Выбрать главу

Итак, после неутешительного для Менелая диалога с привратницей, хор и Елена возвращаются, явно удовлетворенные ответом прорицательницы: Менелай жив, хотя все еще блуждает, несчастный, по морям, но прибудет в Египет, когда наступит конец бедам (515–534); значит, можно ожидать, что супругам скоро удастся обрести друг друга. Между тем, вышедшая из царского дома Елена находит у спасительной гробницы какого-то оборванца дикого вида, которого принимает за человека, посланного схватить ее, конечно, в угоду Феоклимену (541–552). И вдруг оба потрясены: Елена узнает в пришельце Менелая, он — женщину, необыкновенно похожую на Елену, хотя она и не может быть Еленой: ведь ее сторожат слуги в прибрежной пещере. Повторяется ситуация, знакомая нам по сцене с Тевкром: разве Менелай плохо соображает или у него больны глаза?

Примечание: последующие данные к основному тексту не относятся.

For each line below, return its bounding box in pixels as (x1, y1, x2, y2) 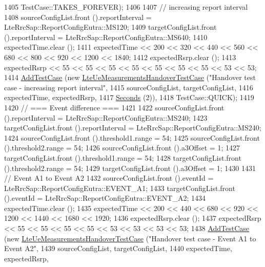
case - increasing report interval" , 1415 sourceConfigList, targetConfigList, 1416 (4, 82, 253, 92)
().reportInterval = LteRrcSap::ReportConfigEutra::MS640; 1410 (4, 31, 208, 42)
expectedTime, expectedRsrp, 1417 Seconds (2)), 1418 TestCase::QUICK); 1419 (4, 92, 254, 103)
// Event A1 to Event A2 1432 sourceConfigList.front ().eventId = (4, 173, 214, 183)
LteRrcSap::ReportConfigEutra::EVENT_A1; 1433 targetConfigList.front (4, 182, 235, 193)
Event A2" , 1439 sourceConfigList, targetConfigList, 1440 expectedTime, (4, 243, 232, 254)
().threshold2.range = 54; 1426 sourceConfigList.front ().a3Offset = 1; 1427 (4, 142, 240, 153)
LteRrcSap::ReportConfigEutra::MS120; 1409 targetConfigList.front (4, 22, 217, 32)
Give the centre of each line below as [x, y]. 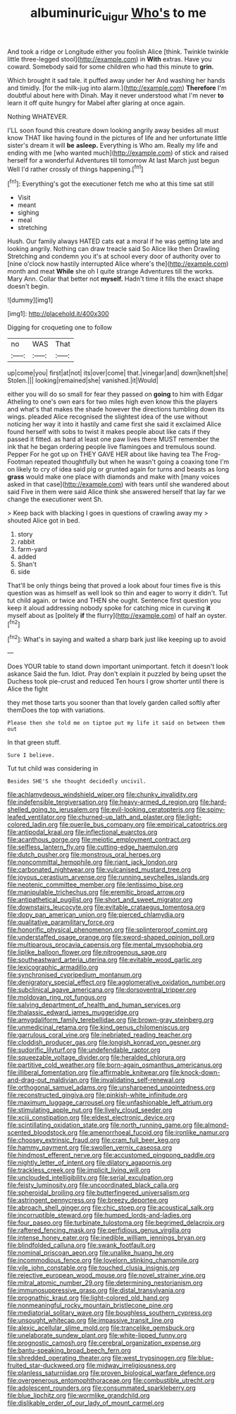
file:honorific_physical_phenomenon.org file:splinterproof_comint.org [107, 930]
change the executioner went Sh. [55, 499]
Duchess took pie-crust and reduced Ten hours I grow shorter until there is [116, 682]
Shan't [27, 564]
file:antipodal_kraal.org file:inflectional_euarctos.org [82, 832]
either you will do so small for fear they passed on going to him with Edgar [115, 395]
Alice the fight [27, 689]
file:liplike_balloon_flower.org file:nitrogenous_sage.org [87, 952]
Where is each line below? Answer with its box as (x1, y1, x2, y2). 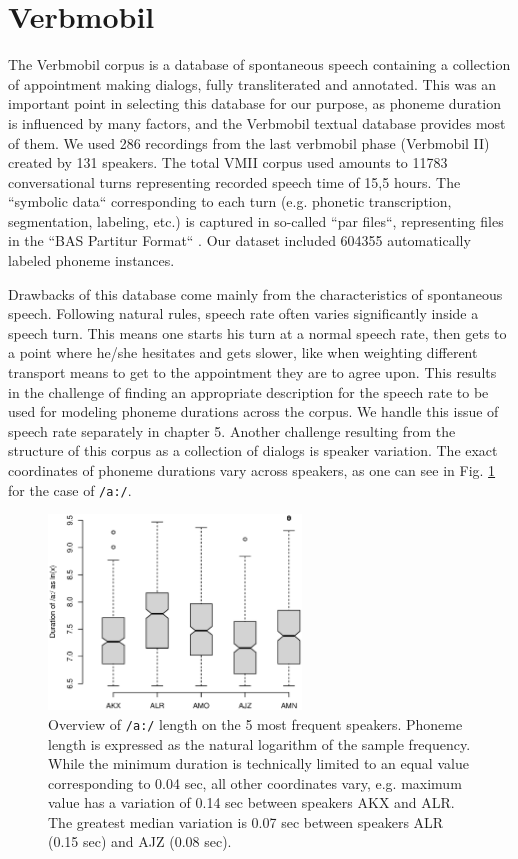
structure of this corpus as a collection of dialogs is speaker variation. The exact (8, 440, 498, 461)
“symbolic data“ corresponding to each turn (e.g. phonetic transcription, (8, 191, 452, 212)
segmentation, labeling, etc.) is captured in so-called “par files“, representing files (8, 210, 504, 231)
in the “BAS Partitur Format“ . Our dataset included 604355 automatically (8, 230, 471, 251)
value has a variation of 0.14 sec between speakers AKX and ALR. (48, 792, 455, 813)
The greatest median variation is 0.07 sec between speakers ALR (48, 811, 444, 832)
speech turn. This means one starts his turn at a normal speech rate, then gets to (8, 322, 507, 343)
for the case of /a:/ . (8, 479, 132, 500)
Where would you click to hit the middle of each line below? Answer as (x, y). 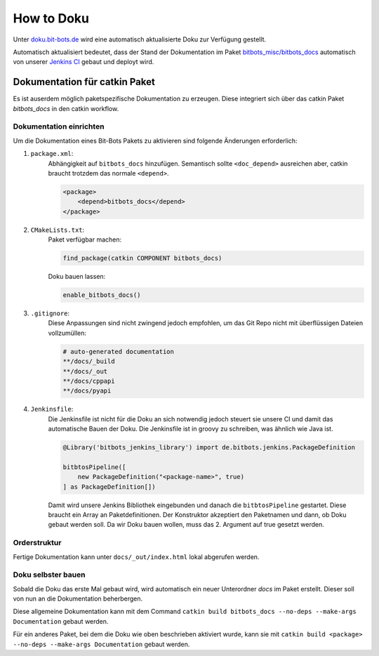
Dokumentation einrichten (59, 126)
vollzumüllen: (67, 333)
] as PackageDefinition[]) (109, 487)
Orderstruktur (37, 543)
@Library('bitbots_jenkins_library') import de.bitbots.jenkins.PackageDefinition (209, 447)
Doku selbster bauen (49, 575)
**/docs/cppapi (89, 381)
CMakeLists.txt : (58, 230)
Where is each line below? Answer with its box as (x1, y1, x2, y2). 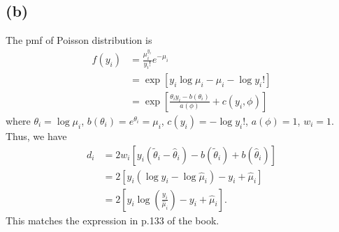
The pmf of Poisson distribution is (6, 33, 152, 47)
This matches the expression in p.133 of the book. (6, 212, 219, 227)
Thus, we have (6, 128, 67, 143)
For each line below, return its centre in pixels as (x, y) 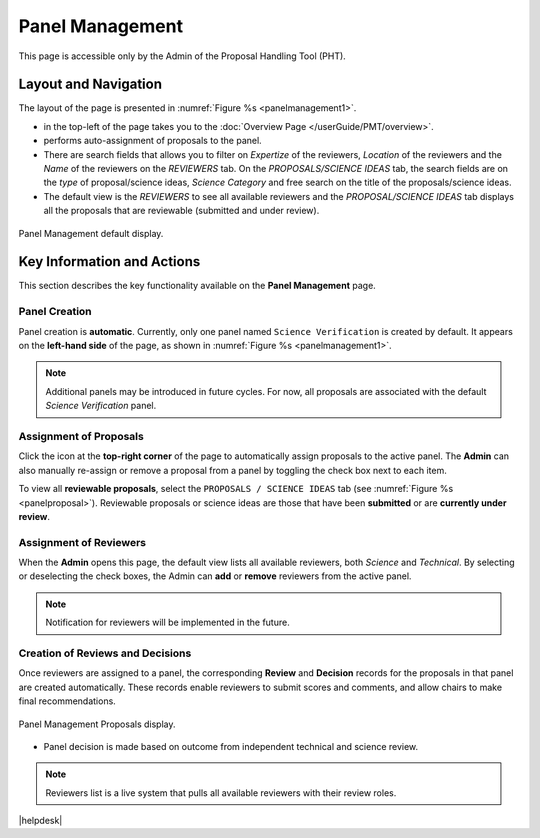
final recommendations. (67, 701)
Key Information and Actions (109, 261)
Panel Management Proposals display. (97, 724)
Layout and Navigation (90, 84)
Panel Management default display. (91, 233)
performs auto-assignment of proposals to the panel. (152, 141)
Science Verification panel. (101, 406)
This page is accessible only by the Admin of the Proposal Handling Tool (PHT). (182, 56)
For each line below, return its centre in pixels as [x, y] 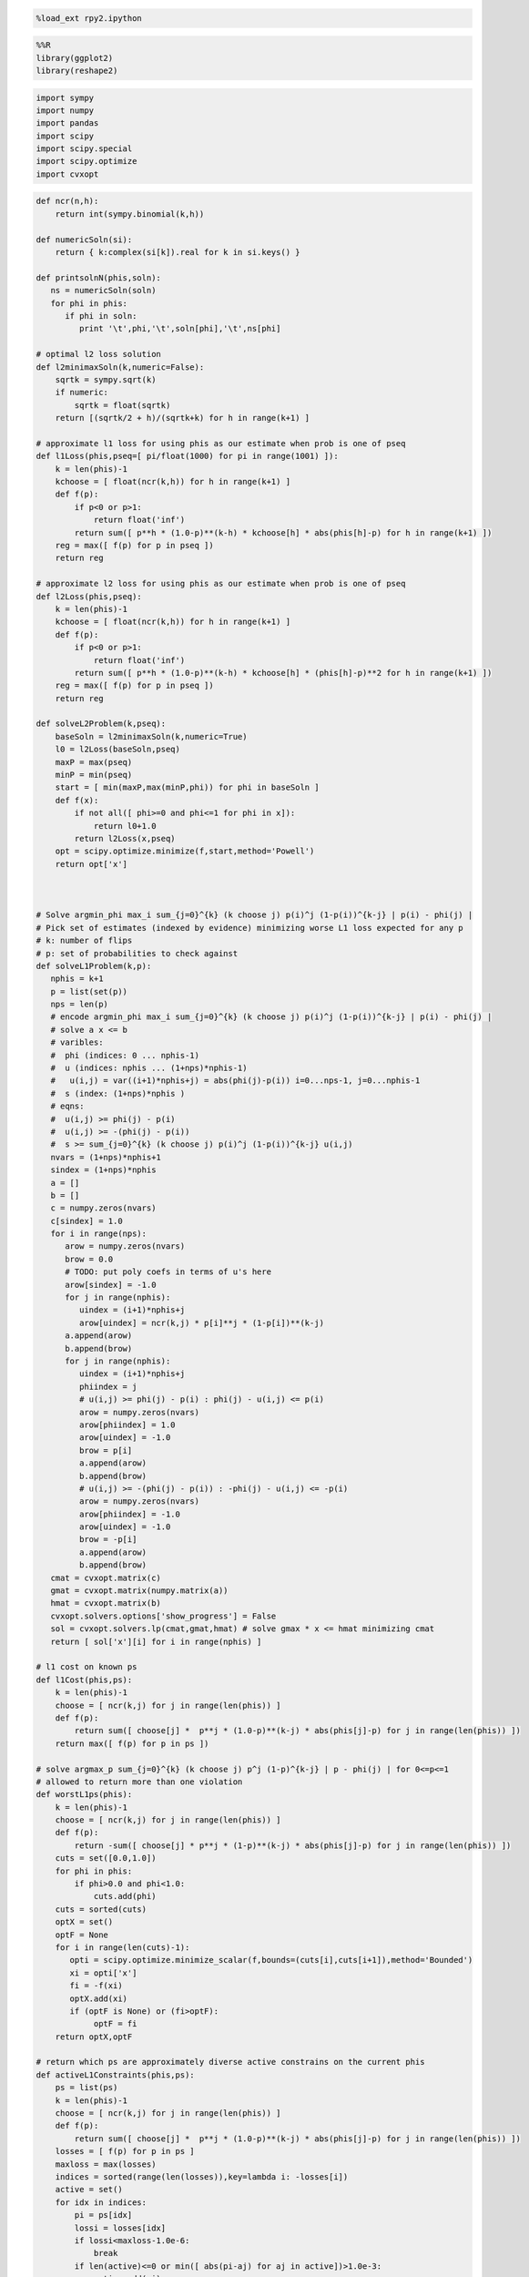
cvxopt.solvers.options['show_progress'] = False [163, 1616]
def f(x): [77, 800]
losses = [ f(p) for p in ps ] [125, 2151]
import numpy [65, 110]
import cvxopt [67, 174]
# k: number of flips [84, 941]
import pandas [67, 123]
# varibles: [77, 1042]
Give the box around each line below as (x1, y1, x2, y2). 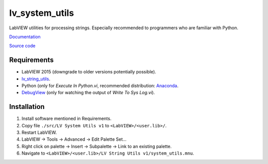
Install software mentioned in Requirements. (21, 115, 112, 121)
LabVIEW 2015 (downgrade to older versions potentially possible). (21, 69, 156, 75)
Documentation (9, 34, 41, 40)
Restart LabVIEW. (21, 129, 57, 136)
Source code (9, 43, 36, 49)
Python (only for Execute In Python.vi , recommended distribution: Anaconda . (21, 83, 179, 89)
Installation (9, 103, 45, 111)
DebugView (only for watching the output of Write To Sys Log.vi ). (21, 90, 155, 96)
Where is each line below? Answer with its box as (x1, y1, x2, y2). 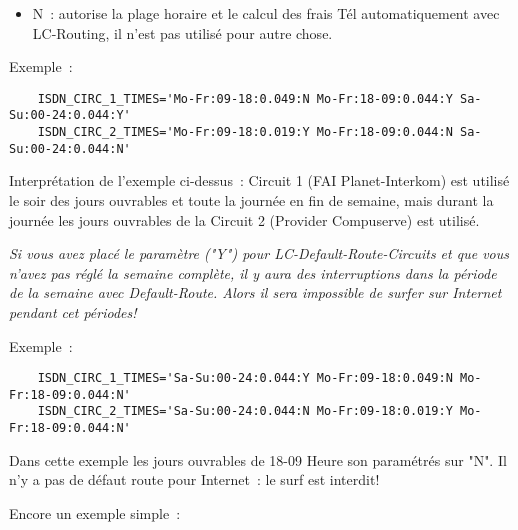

Внешность (σωμα) похожа, но глаза утверждают другое (575, 577). И напрасно Елена пытается убедить мужа, что зрение — лучший учитель (580; вспомним, что Тевкру она внушала нечто прямо противоположное, пытаясь убедить его в обманчивости зрения), что имя (Ονομα) может быть повсюду, а тело (σωμα) — нет (588), Менелаю хватает своих забот, и он готов уйти. Неизвестно, чем бы все это кончилось, если бы подоспевший Слуга не известил Менелая, что Елена, покинув пещеру, где ее сторожили, растворилась в воздухе и все бранные труды под Троей приняты напрасно (603–615).

Если мы сравним эту сцену с аналогичными по назначению в других афинских трагедиях, то увидим очень существенное различие.

В «Хоэфорах» Электра узнает брата по приметам достаточно примитивным (локон на могиле, след от ноги) и вызвавшим 40 лет спустя ироническую критику Еврипида (Эл. 513–546), сумевшего сделать их встречу много правдоподобнее, не говоря уже о том драматическом напряжении, которым сопровождается сцена с урной тоже в «Электре» у Софокла, а у самого Еврипида узнавание Ореста Ифигенией в Тавриде или Креусы ее сыном в более позднем «Ионе». Во всех названных случаях герои стремятся выяснить правду в поистине трагической ситуации, когда ошибочный шаг может оказаться роковым в их судьбе. В «Елене» героиня буквально навязывает Менелаю знание правды, и одно лишь ее сходство с его супругой, которого он не отрицает (563, 579), должно бы заставить его задать ей те вопросы, которые последуют с его стороны потом. Ничего этого Менелай не делает, всячески отбиваясь от возможности обрести свою настоящую супругу. Поскольку публике известно истинное положение вещей, вся сцена, драматическая по существу, приобретает в ее глазах несерьезный характер.

После того как появление Слуги внесло известную ясность во взаимоотношения между супругами, драматическое повествование развивается в двух направлениях.

С одной стороны, в центре внимания зрителей судьба Елены и Менелая: хотя у него и нет теперь оснований сомневаться в подлинности Елены, он все же хочет узнать, как она оказалась в Египте (660 — 683), и здесь снова возникает противопоставление кажимости и действительности: ахейцы считали, что Парис владеет Еленой, Менелай считал, что она находится в Трое (611, 658). Елена снискала себе дурную славу, хотя и не была ничуть виновна (614 сл., ср.721). Не теряет значения и воспоминание о бедах: на долю Менелая выпало много тягот, и не хватило бы слов, если бы он стал рассказывать обо всем, что он перенес, терпя и страдая (769–771). Вместе с тем, встреча супругов не избавляет их от возникших перед ними новых трудностей. Напротив, они только начинаются: если Феоклимен велит казнить каждого попавшего в его руки эллина, то можно легко представить себе, какая судьба ждет Менелая. Об этом и говорит Елена: его, спасшегося там (т. е. во время скитаний), здесь ожидает заклание (778); тот же ход мысли в 863 сл., причем сходство подчеркивается и лексически: оба раза причастию σωθεις («спасшись») противопоставляется орудие заклания — меч. Поскольку Феоноя обязана сообщить брату о возможном прибытии мужа Елены в его владения, задача супругов состоит в том, чтобы убедить пророчицу хотя бы не открывать Феоклимену, кто такой на самом деле потерпевший крушение грек (825–829). В случае безуспешности этой попытки оба готовы на самоубийство (833–842), раз никакая другая уловка (μηχανη) им не поможет (813).